The other thing The whale clearly understands that our response to this pressure is simply to try to save one another or ourselves. Charlie laments that he couldn’t save Alan. Liz wants to save Charlie. Ellie is both desperate and not wanting to save at all. And Thomas has redemption on his mind: by trying to force redemption on Charlie, he’s trying to save himself. It’s Liz who finally realizes that no one can save anyone – that trying to do so could mean you stop seeing them as people.

Suggesting that the whale of the title might also have something to do with the Bible story of Jonah ending up in the stomach of a famous Sunday school story. After God asked him to preach to a city full of wicked people, Nineveh, instead of serving them he ran away, only to find himself in the giant creature. When he escaped, gave in, and finally made it to Nineveh, he discovered that the people were listening and repenting. He cried out in anger at God for showing mercy; God sort of told him to shut up and let God decide who gets saved. It’s none of his business. His job is to live.

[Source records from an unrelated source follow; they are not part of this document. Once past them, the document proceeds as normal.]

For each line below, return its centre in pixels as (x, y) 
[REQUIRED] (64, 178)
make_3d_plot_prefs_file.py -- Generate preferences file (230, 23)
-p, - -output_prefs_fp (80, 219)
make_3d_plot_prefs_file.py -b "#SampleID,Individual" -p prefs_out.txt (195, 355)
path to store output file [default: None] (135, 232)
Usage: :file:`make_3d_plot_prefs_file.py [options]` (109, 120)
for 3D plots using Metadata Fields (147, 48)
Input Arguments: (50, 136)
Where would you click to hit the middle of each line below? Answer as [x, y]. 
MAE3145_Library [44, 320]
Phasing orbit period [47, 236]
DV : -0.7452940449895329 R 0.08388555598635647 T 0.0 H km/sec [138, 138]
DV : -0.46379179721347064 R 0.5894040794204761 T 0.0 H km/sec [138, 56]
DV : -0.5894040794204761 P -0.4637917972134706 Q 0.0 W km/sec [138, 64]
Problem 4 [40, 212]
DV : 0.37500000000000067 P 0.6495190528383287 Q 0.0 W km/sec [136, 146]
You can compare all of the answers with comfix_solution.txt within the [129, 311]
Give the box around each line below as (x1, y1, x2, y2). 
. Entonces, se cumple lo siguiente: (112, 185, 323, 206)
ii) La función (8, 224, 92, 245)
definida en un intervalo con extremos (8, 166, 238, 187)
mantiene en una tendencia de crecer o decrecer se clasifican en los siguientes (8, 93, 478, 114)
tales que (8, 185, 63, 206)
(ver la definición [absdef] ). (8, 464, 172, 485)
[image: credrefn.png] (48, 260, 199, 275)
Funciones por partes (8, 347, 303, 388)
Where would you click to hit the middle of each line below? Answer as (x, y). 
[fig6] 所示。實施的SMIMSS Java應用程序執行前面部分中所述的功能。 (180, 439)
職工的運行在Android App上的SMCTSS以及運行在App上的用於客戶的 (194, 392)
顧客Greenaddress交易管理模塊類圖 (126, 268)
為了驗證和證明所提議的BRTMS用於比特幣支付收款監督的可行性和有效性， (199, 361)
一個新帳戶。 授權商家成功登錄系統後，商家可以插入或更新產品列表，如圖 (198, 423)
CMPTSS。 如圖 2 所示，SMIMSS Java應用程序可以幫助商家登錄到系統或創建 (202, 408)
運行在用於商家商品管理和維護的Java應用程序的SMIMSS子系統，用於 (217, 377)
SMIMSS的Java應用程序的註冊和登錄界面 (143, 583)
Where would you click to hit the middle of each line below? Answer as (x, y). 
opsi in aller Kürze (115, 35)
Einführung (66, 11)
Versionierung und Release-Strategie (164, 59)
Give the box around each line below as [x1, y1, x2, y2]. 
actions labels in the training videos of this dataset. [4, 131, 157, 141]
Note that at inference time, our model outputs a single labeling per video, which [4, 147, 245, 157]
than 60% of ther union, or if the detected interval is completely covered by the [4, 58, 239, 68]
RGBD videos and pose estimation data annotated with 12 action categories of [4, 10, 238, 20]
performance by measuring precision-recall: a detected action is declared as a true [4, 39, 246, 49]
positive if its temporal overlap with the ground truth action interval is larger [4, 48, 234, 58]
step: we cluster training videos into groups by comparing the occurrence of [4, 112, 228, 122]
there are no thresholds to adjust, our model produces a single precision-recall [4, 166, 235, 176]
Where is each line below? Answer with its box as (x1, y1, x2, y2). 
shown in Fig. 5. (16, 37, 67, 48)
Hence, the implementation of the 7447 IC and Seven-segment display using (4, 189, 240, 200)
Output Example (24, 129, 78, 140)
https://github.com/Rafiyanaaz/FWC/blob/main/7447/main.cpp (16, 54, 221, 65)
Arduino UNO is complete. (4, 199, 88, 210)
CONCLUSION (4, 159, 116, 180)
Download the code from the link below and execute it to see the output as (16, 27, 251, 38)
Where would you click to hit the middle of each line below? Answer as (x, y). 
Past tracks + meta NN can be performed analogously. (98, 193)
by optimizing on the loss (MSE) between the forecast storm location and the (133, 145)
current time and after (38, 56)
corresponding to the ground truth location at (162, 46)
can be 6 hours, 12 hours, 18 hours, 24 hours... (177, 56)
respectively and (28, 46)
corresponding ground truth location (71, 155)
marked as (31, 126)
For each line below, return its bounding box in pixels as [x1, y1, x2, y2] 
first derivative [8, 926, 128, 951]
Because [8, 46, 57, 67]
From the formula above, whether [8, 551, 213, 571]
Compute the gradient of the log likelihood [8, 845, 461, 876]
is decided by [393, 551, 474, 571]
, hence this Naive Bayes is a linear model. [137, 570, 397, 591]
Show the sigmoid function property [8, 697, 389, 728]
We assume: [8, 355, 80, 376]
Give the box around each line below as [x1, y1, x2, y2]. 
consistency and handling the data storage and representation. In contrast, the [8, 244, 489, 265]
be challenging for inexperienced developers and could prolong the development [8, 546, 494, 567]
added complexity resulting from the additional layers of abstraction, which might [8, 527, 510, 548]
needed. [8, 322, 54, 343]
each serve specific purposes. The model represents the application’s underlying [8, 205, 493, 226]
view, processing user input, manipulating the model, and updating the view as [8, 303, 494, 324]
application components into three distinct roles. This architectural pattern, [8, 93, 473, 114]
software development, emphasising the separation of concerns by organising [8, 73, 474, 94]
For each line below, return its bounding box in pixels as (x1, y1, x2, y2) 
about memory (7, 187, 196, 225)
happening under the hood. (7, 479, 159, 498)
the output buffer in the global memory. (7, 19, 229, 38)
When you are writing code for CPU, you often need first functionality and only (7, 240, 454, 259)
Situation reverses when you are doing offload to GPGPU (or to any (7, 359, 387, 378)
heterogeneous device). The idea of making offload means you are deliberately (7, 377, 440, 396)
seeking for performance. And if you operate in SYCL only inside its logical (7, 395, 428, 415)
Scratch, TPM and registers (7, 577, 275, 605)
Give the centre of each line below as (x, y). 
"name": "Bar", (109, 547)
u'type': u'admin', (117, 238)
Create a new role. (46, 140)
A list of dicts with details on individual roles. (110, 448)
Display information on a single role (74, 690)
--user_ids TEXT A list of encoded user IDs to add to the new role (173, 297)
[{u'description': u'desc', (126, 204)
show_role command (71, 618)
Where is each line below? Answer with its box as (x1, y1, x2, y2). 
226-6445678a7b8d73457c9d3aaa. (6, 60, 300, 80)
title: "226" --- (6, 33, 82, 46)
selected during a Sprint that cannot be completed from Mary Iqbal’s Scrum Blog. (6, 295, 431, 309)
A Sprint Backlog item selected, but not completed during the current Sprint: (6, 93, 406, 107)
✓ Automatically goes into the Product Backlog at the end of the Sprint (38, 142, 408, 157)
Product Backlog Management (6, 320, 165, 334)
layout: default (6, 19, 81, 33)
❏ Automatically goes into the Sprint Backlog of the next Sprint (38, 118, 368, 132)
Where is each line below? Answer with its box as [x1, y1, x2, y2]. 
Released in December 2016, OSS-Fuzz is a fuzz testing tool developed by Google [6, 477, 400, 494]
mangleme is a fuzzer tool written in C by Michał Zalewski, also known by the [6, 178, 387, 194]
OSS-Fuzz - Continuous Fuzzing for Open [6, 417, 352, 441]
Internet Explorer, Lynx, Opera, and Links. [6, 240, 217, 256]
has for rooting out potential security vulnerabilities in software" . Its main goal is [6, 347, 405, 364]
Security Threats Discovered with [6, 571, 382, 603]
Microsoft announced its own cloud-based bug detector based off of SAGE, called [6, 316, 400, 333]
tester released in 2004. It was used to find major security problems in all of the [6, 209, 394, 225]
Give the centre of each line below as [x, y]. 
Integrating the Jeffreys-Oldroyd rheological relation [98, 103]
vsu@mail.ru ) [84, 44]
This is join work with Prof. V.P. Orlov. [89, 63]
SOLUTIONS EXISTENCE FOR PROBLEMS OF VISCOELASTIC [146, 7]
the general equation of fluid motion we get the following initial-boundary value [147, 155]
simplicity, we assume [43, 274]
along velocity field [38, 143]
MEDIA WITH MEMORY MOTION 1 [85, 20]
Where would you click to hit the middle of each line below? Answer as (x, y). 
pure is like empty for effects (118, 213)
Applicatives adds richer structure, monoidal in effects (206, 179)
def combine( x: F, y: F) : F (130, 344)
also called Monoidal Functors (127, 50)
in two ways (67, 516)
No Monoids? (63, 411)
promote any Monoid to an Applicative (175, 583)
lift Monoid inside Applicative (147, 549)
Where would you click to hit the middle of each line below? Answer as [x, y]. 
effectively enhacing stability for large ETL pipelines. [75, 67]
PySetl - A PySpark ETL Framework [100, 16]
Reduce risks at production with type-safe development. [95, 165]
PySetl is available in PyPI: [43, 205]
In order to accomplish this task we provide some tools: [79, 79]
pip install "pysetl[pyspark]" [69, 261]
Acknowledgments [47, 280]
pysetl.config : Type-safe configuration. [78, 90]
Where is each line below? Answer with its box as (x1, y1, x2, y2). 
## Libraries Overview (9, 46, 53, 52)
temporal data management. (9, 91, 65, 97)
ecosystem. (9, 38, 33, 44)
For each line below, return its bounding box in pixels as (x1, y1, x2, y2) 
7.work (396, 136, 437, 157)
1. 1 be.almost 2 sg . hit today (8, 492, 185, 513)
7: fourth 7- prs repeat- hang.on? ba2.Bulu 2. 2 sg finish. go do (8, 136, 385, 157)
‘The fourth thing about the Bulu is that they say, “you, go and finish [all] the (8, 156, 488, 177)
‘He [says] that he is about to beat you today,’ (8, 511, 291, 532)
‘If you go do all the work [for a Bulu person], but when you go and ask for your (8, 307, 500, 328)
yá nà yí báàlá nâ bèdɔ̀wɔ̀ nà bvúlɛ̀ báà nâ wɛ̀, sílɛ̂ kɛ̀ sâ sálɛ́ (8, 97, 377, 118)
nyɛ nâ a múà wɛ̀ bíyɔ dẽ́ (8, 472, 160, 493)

And in its enigmatic ending I think The whale suggests the same. We try to save each other and we fail because we can’t help but fail. Each of us fails. But something in the world is still fueled by the energy of the love we’re trying to have. In the end, that is perhaps the most important thing.

The whale premiered at the Venice Film Festival and played at the Toronto International Film Festival. It will hit theaters on December 9, 2022.